Exploring and Distilling Posterior and Prior Knowledge for Radiology Report Generation

Automatically generating radiology reports can improve current clinical practice in diagnostic radiology. On one hand, it can relieve radiologists from the heavy burden of report writing; On the other hand, it can remind radiologists of abnormalities and avoid the misdiagnosis and missed diagnosis. Yet, this task remains a challenging job for data-driven neural networks, due to the serious visual and textual data biases.
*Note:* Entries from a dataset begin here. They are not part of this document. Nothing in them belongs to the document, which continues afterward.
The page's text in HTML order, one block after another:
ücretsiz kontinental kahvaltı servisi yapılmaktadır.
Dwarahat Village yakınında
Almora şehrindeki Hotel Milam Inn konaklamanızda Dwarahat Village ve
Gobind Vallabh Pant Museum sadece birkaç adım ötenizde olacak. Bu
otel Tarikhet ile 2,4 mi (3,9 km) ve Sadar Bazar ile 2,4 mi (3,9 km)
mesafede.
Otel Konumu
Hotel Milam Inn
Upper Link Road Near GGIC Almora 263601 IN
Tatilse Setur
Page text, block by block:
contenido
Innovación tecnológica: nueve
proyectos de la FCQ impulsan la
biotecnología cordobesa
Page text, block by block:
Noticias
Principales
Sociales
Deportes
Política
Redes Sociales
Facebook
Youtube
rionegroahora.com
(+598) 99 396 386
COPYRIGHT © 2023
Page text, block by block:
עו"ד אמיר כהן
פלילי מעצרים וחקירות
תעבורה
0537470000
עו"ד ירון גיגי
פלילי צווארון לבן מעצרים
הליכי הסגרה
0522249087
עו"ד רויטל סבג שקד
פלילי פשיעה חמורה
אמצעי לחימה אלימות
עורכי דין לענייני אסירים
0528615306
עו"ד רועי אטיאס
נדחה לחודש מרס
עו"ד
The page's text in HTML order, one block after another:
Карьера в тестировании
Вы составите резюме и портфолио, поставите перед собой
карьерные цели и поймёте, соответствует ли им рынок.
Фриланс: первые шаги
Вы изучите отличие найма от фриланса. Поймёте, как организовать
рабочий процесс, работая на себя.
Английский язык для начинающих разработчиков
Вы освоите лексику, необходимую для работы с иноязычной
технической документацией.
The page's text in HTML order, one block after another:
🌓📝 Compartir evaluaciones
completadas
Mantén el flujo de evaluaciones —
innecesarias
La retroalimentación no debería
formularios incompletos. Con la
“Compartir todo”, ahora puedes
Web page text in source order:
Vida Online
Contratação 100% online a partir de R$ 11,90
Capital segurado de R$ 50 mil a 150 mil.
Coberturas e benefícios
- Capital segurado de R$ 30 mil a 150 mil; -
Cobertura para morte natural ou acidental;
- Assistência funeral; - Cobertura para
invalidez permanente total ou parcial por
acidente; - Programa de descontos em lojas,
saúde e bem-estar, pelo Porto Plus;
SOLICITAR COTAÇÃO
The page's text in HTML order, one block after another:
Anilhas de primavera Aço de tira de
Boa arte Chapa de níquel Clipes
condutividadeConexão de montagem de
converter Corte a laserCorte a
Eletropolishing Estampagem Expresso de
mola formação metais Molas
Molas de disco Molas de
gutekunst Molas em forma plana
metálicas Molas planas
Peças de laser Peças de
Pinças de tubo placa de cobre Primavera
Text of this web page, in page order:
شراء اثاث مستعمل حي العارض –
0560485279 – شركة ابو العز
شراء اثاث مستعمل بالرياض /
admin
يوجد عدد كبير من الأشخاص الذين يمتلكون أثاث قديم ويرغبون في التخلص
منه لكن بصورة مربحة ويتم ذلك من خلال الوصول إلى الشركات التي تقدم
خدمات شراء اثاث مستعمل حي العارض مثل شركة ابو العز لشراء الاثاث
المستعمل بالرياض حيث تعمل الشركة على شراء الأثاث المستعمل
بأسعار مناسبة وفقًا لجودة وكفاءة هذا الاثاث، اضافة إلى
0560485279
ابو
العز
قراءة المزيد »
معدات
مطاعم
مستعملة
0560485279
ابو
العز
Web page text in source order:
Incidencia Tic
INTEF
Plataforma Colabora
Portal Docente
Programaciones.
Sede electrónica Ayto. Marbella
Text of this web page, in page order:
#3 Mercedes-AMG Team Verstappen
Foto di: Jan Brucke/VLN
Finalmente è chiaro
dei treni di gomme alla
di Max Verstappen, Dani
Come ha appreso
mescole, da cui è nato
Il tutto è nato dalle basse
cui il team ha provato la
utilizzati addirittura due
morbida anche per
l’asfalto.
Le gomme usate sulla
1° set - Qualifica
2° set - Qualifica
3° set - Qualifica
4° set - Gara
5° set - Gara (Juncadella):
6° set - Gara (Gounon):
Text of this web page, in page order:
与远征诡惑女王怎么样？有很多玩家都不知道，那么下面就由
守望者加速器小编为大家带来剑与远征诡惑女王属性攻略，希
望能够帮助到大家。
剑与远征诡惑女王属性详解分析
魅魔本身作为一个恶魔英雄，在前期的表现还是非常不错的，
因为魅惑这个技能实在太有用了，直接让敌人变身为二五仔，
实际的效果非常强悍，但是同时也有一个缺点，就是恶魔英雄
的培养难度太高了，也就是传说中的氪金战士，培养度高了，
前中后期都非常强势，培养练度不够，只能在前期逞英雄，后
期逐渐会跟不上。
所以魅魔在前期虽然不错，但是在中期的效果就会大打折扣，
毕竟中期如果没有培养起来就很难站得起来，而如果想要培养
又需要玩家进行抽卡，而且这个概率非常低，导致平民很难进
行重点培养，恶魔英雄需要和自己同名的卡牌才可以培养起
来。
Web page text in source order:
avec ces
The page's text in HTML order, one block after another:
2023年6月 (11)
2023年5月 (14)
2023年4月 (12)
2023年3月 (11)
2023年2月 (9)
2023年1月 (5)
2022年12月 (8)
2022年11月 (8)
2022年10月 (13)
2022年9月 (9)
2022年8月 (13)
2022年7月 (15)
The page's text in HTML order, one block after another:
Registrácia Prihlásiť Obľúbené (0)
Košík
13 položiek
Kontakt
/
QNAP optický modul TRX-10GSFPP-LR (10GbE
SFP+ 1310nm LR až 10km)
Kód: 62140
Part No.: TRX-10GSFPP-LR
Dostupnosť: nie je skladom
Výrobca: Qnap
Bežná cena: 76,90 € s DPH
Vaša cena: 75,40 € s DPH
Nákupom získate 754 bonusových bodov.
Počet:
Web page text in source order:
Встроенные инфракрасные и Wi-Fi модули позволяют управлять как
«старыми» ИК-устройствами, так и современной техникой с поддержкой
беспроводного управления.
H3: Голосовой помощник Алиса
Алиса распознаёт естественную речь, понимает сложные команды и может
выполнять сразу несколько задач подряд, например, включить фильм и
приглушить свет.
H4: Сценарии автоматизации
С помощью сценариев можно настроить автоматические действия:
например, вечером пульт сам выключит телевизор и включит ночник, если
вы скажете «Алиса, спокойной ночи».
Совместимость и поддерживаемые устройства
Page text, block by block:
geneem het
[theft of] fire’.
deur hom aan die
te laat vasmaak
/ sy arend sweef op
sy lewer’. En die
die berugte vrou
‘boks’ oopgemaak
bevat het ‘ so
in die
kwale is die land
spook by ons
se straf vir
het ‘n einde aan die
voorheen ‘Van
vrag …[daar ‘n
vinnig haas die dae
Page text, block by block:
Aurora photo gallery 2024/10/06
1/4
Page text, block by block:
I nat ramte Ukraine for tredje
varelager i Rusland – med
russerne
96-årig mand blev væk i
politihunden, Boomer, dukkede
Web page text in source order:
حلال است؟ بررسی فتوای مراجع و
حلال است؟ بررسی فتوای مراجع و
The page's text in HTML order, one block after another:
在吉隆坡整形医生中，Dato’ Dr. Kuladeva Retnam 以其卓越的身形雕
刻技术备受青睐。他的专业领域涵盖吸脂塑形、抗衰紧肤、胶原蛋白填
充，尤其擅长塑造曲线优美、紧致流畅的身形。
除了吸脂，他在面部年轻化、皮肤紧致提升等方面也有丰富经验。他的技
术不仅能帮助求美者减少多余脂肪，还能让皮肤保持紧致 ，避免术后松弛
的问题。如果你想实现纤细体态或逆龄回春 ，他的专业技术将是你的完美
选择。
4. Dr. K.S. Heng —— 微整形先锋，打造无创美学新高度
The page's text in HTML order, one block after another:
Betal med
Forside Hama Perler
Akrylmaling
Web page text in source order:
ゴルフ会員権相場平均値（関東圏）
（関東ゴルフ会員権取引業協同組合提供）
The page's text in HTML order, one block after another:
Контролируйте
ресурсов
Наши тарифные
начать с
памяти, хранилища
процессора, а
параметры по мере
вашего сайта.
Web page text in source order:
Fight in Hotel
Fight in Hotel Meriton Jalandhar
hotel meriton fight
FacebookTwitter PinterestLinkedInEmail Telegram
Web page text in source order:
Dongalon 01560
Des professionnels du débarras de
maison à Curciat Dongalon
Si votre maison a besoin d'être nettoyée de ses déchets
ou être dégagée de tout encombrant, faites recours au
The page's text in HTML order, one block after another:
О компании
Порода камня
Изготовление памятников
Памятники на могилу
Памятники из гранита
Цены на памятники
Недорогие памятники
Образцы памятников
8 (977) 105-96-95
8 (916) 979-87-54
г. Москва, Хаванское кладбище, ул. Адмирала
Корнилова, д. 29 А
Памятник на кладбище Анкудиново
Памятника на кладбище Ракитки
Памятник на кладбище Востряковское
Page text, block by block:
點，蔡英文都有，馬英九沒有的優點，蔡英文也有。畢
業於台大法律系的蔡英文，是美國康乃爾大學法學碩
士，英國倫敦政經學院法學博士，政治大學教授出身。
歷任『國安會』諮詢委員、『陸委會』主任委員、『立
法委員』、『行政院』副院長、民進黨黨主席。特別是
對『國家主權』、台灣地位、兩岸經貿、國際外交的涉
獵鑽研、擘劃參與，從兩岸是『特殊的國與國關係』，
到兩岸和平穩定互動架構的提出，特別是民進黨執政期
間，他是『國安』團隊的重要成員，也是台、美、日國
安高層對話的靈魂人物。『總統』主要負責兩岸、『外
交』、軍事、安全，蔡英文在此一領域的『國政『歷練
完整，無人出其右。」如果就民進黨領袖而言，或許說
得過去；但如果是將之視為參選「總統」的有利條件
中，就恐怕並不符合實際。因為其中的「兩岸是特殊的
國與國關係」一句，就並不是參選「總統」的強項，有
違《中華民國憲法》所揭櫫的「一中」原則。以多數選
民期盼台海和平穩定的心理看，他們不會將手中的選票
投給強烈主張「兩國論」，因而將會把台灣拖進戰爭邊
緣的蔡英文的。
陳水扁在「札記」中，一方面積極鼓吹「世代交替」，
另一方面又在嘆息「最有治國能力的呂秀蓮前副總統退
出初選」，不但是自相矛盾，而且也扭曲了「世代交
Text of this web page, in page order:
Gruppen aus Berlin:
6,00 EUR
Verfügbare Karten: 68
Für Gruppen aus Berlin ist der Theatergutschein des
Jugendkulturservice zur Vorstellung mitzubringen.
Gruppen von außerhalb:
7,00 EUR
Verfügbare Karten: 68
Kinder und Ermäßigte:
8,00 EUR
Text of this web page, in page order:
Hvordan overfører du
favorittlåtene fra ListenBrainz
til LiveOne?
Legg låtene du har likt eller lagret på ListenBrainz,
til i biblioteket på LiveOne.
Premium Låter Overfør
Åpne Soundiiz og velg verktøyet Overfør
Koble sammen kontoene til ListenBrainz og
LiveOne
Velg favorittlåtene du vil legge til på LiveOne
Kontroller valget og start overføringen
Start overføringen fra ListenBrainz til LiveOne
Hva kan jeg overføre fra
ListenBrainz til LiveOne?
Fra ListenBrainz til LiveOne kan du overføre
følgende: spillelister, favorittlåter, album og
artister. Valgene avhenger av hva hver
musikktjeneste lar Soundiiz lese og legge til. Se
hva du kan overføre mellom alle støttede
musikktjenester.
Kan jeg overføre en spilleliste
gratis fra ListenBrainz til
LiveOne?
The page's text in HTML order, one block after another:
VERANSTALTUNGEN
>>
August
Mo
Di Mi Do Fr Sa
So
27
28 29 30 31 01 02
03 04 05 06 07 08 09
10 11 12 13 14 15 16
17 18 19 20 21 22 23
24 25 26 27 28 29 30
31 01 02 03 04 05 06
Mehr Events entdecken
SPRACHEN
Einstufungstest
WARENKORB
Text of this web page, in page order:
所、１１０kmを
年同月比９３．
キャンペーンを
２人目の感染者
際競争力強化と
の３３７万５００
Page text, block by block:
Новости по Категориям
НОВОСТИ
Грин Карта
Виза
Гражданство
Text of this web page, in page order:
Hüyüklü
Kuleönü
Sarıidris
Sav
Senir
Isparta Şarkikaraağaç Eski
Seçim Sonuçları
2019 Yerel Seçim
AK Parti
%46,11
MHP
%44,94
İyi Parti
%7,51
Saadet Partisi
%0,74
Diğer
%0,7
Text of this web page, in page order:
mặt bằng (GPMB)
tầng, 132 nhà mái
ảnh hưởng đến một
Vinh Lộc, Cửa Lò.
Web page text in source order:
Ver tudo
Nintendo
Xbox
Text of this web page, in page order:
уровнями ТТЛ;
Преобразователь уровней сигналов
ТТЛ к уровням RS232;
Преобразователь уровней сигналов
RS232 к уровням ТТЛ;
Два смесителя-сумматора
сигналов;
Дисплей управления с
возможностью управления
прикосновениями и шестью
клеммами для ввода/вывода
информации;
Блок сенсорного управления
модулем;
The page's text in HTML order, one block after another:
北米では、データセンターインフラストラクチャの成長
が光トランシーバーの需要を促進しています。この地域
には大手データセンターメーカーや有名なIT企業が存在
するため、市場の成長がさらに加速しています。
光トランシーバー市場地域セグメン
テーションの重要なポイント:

To this end, we propose a Posterior-and-Prior Knowledge Exploring-and-Distilling approach (PPKED) to imitate the working patterns of radiologists, who will first examine the abnormal regions and assign the disease topic tags to the abnormal regions, and then rely on the years of prior medical knowledge and prior working experience accumulations to write reports. Thus, the PPKED includes three modules: Posterior Knowledge Explorer (PoKE), Prior Knowledge Explorer (PrKE) and Multi-domain Knowledge Distiller (MKD). In detail, PoKE explores the posterior knowledge, which provides explicit abnormal visual regions to alleviate visual data bias; PrKE explores the prior knowledge from the prior medical knowledge graph (medical knowledge) and prior radiology reports (working experience) to alleviate textual data bias. The explored knowledge is distilled by the MKD to generate the final reports. Evaluated on MIMIC-CXR and IU-Xray datasets, our method is able to outperform previous state-of-the-art models on these two datasets.

[1]  C. Lawrence Zitnick,et al.  CIDEr: Consensus-based image description evaluation , 2014, 2015 IEEE Conference on Computer Vision and Pattern Recognition (CVPR).

[2]  Alon Lavie,et al.  METEOR: An Automatic Metric for MT Evaluation with Improved Correlation with Human Judgments , 2005, IEEvaluation@ACL.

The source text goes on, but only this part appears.